Кадетская форма состояла из темно-коричневых слаксов и светло-коричневой рубашки. Вот и все. Полицейская форма – темно-синие брюки и ярко-синяя рубашка. На обеих рубашках была нашивка «Колорадо-Спрингс», и, самое главное, мы были обязаны носить полицейскую фуражку.

В то время я носил скромную стрижку афро, а департаменту пока не доводилось встречаться с чем-то подобным. Лейтенант измерил мою голову, но не учел объема волос сверху и по бокам. Он намеренно прижал измерительную ленту вплотную к моей голове и выдал мне фуражку почти на полтора размера меньше нужного. Я попробовал надеть ее и сказал, что она мне мала. Фуражка просто стояла поверх моей афро, и я не мог натянуть ее на волосы. Я выглядел как мартышка, которая носит лилипутскую шляпку, чтобы забавлять толпу, выпрашивая монетку под звуки шарманки.

– Ты можешь носить фуражку как есть или подстричься, – сказал лейтенант и рассмеялся.

Я решил не отвечать на его ехидство и взял фуражку без дальнейших препирательств.

Устав департамента гласил, что каждый сотрудник, носящий униформу, должен выходить из здания в фуражке. Так что теперь я выходил из департамента полиции в обеденный перерыв в поисках забегаловки и шагал в своей кадетской форме с гордо поднятой головой, нацепив на свою афро фуражку размера минус полтора, клоун клоуном. Я козырял и желал доброго дня людям, которые показывали на меня пальцем.

Моя мама говорила мне, что если кто-то назовет меня ниггером, я должен «надавать им по морде» и научить их обращаться ко мне по-человечески.

Так продолжалось около месяца, пока однажды начальник полиции не увидел, как я возвращаюсь с обеденного перерыва.

– Почему ты так носишь фуражку? – спросил он.

– Лейтенант отказался выдать мне ту, что подходит под мой размер с учетом волос, – сказал я.
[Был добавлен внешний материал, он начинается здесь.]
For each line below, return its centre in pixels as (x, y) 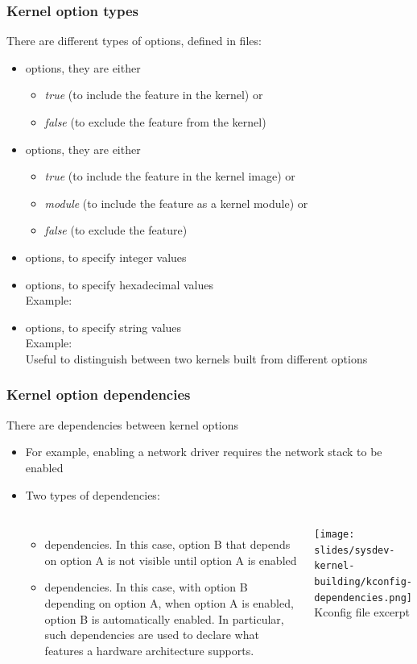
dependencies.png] (363, 598)
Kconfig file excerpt (362, 612)
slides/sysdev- (355, 550)
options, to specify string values (103, 327)
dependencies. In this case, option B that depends (167, 544)
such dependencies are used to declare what (152, 635)
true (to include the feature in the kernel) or (154, 95)
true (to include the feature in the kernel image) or (170, 176)
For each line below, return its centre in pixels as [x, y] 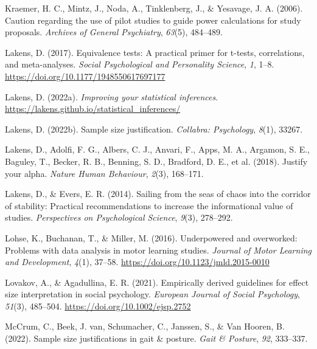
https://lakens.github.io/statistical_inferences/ [93, 109]
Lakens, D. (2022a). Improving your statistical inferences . [112, 96]
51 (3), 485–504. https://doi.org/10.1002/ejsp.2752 [98, 306]
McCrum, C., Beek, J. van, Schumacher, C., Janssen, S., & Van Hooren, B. [145, 326]
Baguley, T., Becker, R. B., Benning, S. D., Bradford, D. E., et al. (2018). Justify [156, 161]
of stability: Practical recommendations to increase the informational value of [149, 205]
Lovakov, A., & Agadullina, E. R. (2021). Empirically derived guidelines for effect [157, 282]
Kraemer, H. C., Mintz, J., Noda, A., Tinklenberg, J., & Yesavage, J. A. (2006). [154, 8]
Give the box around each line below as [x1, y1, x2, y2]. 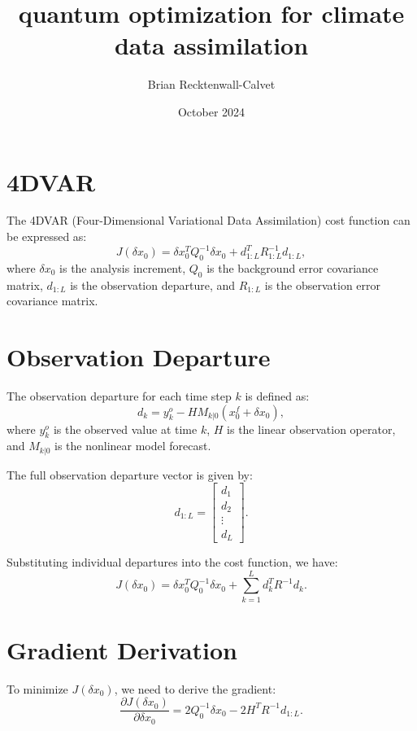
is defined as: [245, 387, 310, 405]
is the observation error [264, 276, 381, 293]
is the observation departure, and [70, 276, 236, 293]
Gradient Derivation [7, 633, 238, 666]
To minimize [7, 680, 68, 697]
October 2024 [177, 103, 245, 120]
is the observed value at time [53, 420, 198, 437]
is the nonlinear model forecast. [54, 437, 211, 454]
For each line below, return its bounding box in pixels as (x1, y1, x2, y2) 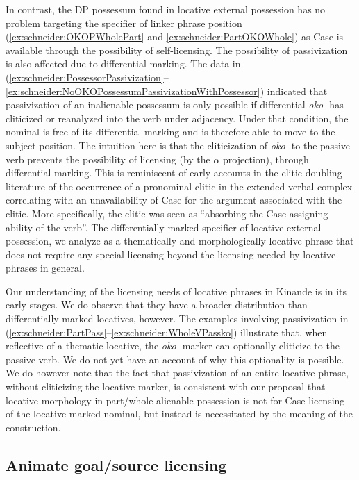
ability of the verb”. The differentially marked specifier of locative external (6, 220, 322, 234)
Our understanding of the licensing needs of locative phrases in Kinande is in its (6, 283, 347, 298)
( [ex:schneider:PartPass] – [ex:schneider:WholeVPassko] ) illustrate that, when (6, 324, 328, 339)
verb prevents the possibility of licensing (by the (6, 151, 210, 166)
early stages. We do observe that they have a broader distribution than (6, 297, 308, 312)
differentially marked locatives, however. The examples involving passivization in (6, 311, 349, 326)
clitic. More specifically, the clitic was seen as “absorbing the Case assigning (6, 206, 328, 220)
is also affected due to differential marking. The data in (6, 56, 241, 71)
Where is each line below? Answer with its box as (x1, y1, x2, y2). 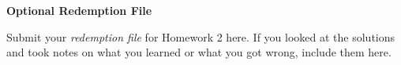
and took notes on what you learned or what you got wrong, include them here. (6, 44, 392, 60)
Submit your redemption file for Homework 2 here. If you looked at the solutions (6, 28, 395, 45)
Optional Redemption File (6, 2, 152, 18)
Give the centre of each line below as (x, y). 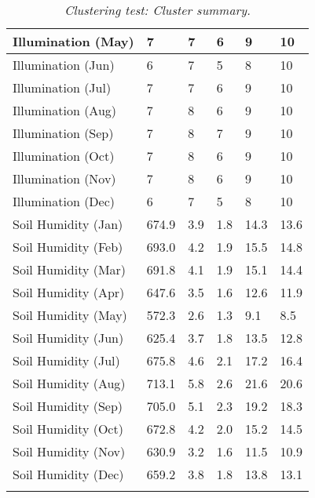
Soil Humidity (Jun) (68, 338)
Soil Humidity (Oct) (68, 429)
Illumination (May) (73, 41)
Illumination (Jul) (62, 87)
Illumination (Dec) (64, 201)
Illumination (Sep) (63, 133)
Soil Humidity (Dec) (68, 474)
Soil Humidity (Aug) (69, 383)
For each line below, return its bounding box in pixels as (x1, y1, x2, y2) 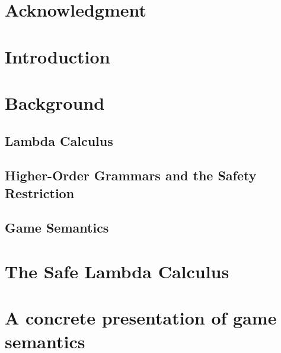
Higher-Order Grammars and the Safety (5, 166, 257, 185)
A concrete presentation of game (5, 306, 277, 330)
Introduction (5, 44, 110, 68)
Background (5, 90, 105, 115)
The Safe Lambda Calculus (5, 259, 229, 284)
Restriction (5, 183, 75, 202)
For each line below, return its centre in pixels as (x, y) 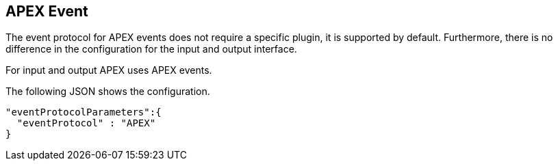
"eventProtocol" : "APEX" (86, 123)
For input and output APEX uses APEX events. (109, 70)
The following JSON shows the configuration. (108, 92)
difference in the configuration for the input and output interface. (151, 49)
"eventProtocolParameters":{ (84, 112)
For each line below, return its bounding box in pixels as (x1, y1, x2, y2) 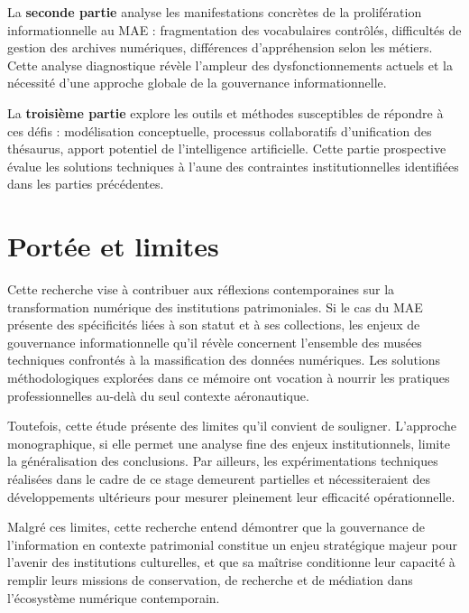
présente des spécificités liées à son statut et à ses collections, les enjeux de (7, 315, 420, 334)
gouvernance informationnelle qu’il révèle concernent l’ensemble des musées (7, 332, 422, 351)
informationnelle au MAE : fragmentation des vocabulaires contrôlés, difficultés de (7, 20, 462, 39)
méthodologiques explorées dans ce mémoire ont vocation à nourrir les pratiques (7, 368, 450, 387)
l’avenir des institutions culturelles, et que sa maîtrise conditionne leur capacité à (7, 553, 455, 571)
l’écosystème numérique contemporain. (7, 588, 220, 607)
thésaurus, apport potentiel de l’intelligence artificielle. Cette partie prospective (7, 139, 446, 158)
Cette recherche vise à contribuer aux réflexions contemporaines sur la (7, 280, 395, 299)
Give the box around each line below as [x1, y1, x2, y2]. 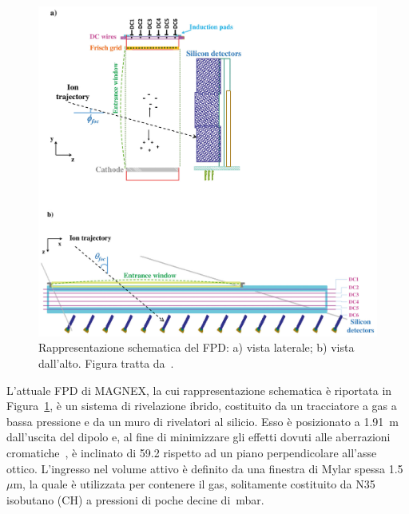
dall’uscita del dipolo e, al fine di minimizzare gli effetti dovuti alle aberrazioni [6, 428, 391, 445]
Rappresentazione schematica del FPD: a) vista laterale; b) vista [38, 339, 355, 356]
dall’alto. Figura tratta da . [38, 354, 174, 371]
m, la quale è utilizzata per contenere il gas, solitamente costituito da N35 [13, 476, 375, 492]
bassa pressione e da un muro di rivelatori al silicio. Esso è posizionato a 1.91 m [6, 412, 399, 429]
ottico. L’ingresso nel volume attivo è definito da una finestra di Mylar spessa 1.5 [6, 460, 403, 476]
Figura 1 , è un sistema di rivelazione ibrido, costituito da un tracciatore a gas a [6, 397, 397, 414]
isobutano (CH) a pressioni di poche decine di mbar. [6, 491, 264, 508]
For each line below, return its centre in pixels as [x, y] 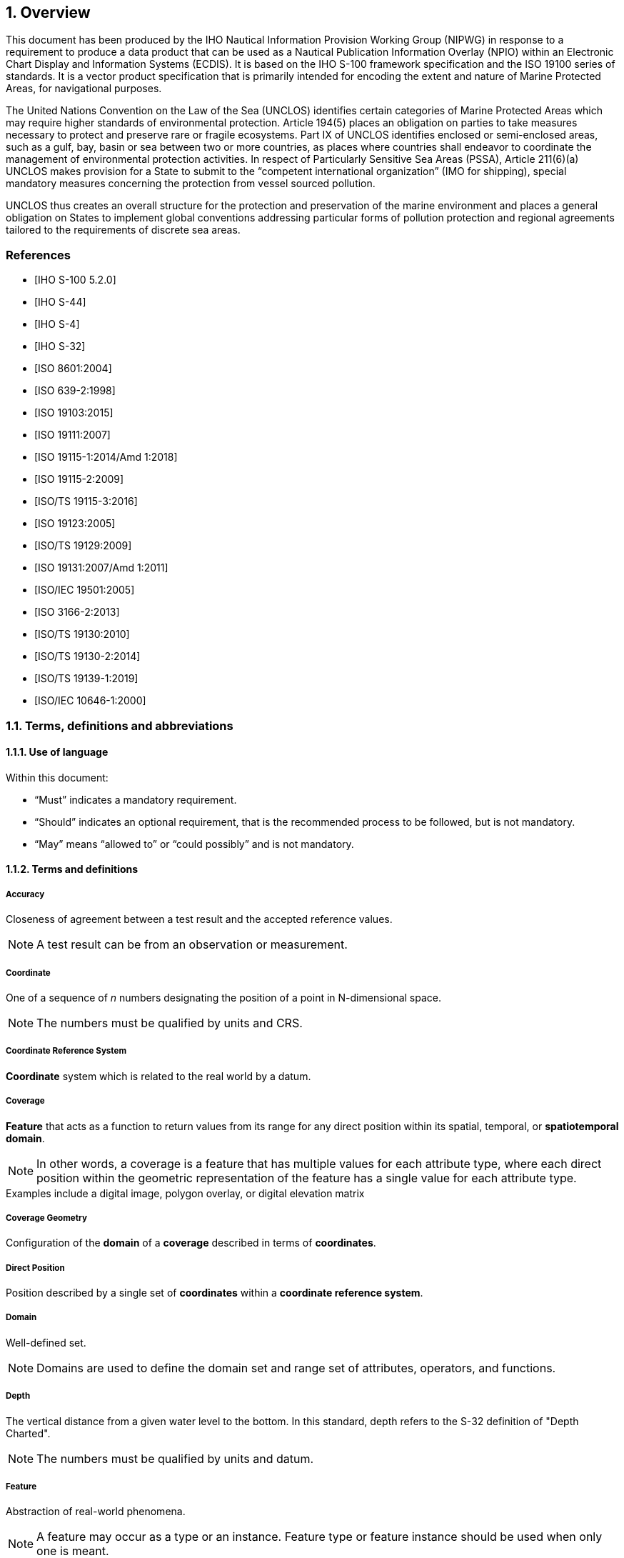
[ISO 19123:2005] [75, 524]
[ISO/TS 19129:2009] [83, 546]
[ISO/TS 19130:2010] [82, 634]
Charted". [28, 1433]
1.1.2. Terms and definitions [72, 869]
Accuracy [25, 894]
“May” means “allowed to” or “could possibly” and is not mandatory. [194, 844]
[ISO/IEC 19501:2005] [85, 590]
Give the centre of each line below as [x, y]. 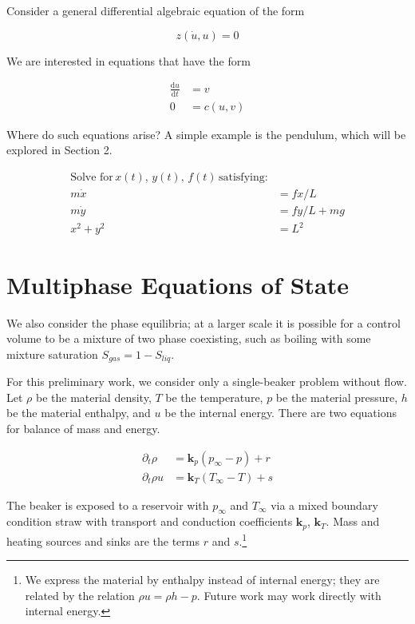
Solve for [92, 177]
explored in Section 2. [59, 150]
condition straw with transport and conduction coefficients [150, 521]
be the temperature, [214, 397]
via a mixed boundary [324, 505]
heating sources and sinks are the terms [103, 541]
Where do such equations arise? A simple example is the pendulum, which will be [206, 134]
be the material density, [93, 397]
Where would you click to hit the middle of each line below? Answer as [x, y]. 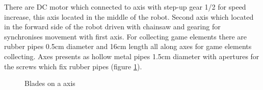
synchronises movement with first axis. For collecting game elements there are [125, 36]
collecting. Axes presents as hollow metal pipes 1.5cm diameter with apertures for [132, 56]
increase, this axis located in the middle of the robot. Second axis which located [129, 16]
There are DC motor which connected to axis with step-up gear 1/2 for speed [125, 7]
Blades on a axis [50, 83]
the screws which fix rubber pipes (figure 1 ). [73, 66]
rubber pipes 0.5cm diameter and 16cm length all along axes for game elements [128, 46]
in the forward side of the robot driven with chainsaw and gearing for [112, 27]
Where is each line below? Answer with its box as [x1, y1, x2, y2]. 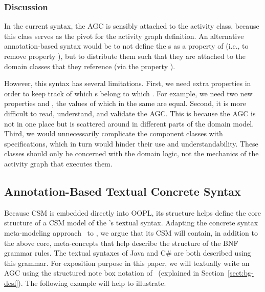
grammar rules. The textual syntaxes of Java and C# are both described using [4, 247, 251, 258]
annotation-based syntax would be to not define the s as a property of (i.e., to [4, 40, 249, 51]
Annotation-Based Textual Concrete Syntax [4, 183, 241, 199]
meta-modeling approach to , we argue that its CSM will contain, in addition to [4, 227, 258, 238]
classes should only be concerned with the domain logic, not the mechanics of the [4, 148, 259, 159]
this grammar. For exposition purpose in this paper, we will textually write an [4, 257, 250, 268]
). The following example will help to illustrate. [18, 277, 166, 288]
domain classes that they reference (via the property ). [4, 60, 175, 71]
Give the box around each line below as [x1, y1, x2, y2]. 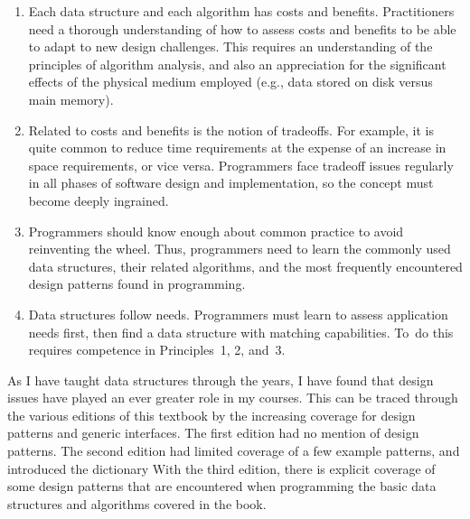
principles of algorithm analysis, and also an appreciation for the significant [28, 54, 446, 73]
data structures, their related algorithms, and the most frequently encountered [28, 256, 463, 275]
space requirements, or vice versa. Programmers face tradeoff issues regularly [28, 155, 454, 174]
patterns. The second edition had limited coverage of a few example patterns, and [7, 441, 460, 460]
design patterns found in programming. [28, 274, 246, 293]
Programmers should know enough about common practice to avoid [28, 221, 404, 240]
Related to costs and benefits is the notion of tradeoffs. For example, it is [28, 120, 434, 139]
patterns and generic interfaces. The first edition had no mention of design [7, 423, 419, 442]
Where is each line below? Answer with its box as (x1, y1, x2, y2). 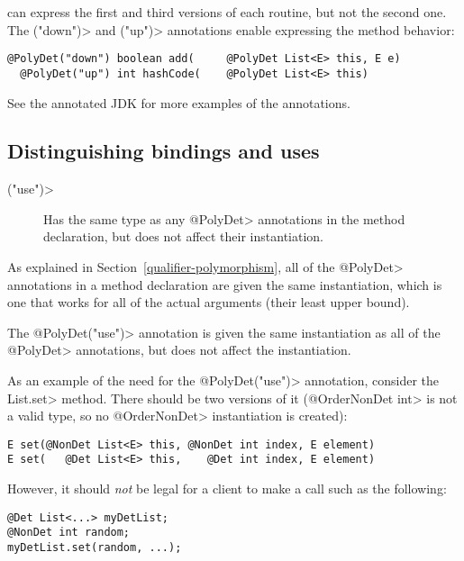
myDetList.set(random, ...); (7, 541, 182, 555)
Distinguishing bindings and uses (7, 137, 320, 165)
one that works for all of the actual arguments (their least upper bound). (7, 293, 410, 312)
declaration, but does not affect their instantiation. (43, 227, 323, 246)
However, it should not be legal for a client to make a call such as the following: (7, 479, 447, 498)
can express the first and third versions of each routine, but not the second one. (7, 3, 447, 21)
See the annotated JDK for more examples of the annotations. (7, 93, 350, 112)
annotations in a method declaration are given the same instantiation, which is (7, 275, 442, 294)
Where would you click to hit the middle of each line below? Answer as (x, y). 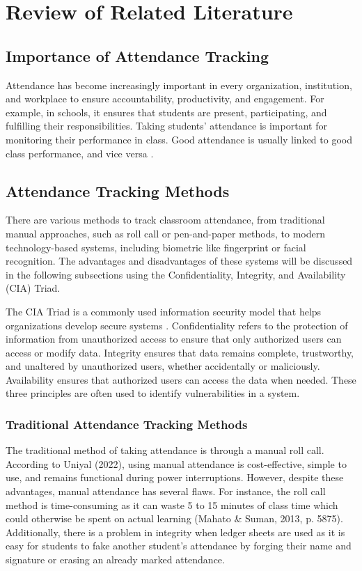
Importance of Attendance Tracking (137, 55)
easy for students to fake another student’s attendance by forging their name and (179, 546)
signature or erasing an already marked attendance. (115, 560)
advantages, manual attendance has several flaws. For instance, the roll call (166, 491)
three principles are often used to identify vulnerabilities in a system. (153, 393)
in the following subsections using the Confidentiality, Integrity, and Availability (176, 274)
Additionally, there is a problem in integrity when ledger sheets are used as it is (175, 532)
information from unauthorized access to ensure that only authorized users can (174, 339)
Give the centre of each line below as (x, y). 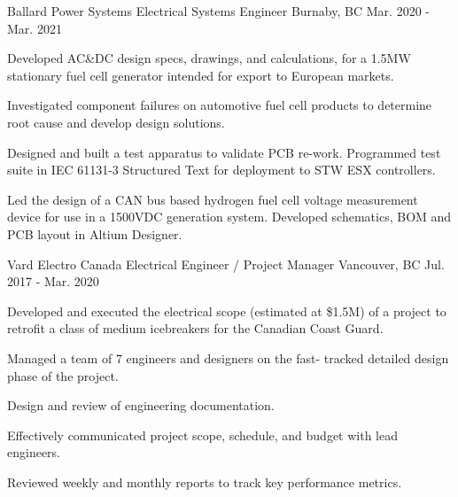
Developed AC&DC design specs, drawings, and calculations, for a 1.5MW (209, 58)
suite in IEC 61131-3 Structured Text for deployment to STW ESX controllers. (221, 170)
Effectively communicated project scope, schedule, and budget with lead (202, 435)
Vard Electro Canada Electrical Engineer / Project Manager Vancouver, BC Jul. (226, 264)
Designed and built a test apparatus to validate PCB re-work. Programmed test (224, 152)
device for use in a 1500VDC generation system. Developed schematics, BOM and (229, 217)
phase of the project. (63, 375)
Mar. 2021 (35, 28)
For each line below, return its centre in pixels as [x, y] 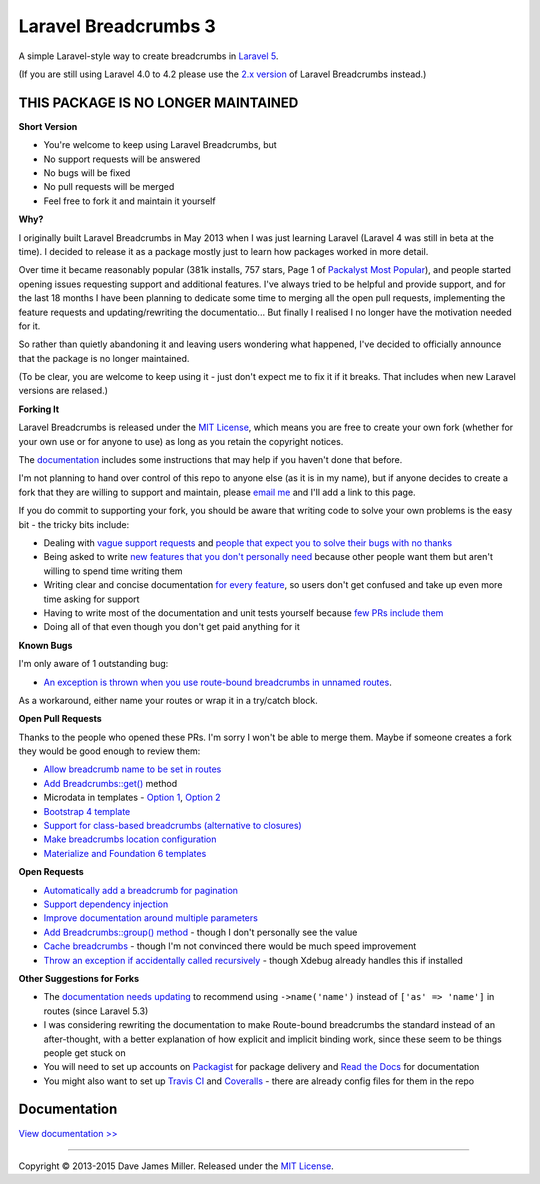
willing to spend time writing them [113, 571]
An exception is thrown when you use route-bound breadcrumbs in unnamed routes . [217, 682]
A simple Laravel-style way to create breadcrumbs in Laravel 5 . [148, 56]
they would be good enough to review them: [109, 751]
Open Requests [51, 872]
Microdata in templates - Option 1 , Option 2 [132, 797]
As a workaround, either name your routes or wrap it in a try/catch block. [168, 700]
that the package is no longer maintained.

Начальник потребовал немедленно выдать мне фуражку, которая будет сидеть у меня на голове как положено, и передать лейтенанту, что это «непосредственный приказ». Я сообщил лейтенанту об этом с широкой улыбкой. Он был не слишком рад ни этому приказу, ни моему хорошему настроению. Он спросил, какой размер мне нужен. Я сказал, что не знаю. Он сердито удалился, вынес мне пару фуражек побольше, и я наконец подобрал такую, которая как следует сидела на моей афро-голове. Я победил его по его же правилам. Думаю, Джеки Робинсон мог бы мной гордиться.

В первые дни моего кадетства был еще один инцидент, о котором мне больно вспоминать. Это случилось во время ночной смены в бюро регистрации. Джон, пожилой белый техник-регистратор, был в приподнятом, можно сказать игривом настроении, и мы с ним обсуждали наших любимых женщин-знаменитостей. Он описывал свое воображаемое свидание, а я – свое. Так мы забавлялись, и я назвал пару белых дамочек, встретивших его одобрение. А потом я упомянул очень талантливую сексуальную и знойную Лолу Фалану, одну из самых популярных в те годы артисток на сцене Лас-Вегаса.

Улыбка, не сходившая с лица Джона все это время, вдруг исчезла. Его ответ шокировал меня. Он не мог согласиться с моим эпитетом «прекрасная» в адрес мисс Фаланы, поскольку не понимал, что может быть прекрасного в «цветной» женщине. Прошло столько лет, я все еще помню слова Джона: «Не знаю, что вы, ребята, считаете женской красотой». Он сказал это просто так, без злого умысла. Он никогда не рассматривал цветных женщин как объект физической привлекательности, и потому слово «прекрасная» было для него не применимо к Лоле Фалане.

Я обалдел, мягко говоря. Этот добродушный пожилой человек, сам того не зная, плюнул мне в лицо. В моем девятнадцатилетнем невинном восприятии мира привлекательная женщина была… просто привлекательной женщиной, безотносительно к цвету кожи. Если у нее большие соблазнительные глаза, стройная фигура и знойная, чувственная манера – что и воплощала собой мисс Фалана, – не имело значения, черная она, белая или любого другого цвета. После того случая мои отношения с Джоном никогда уже не были прежними.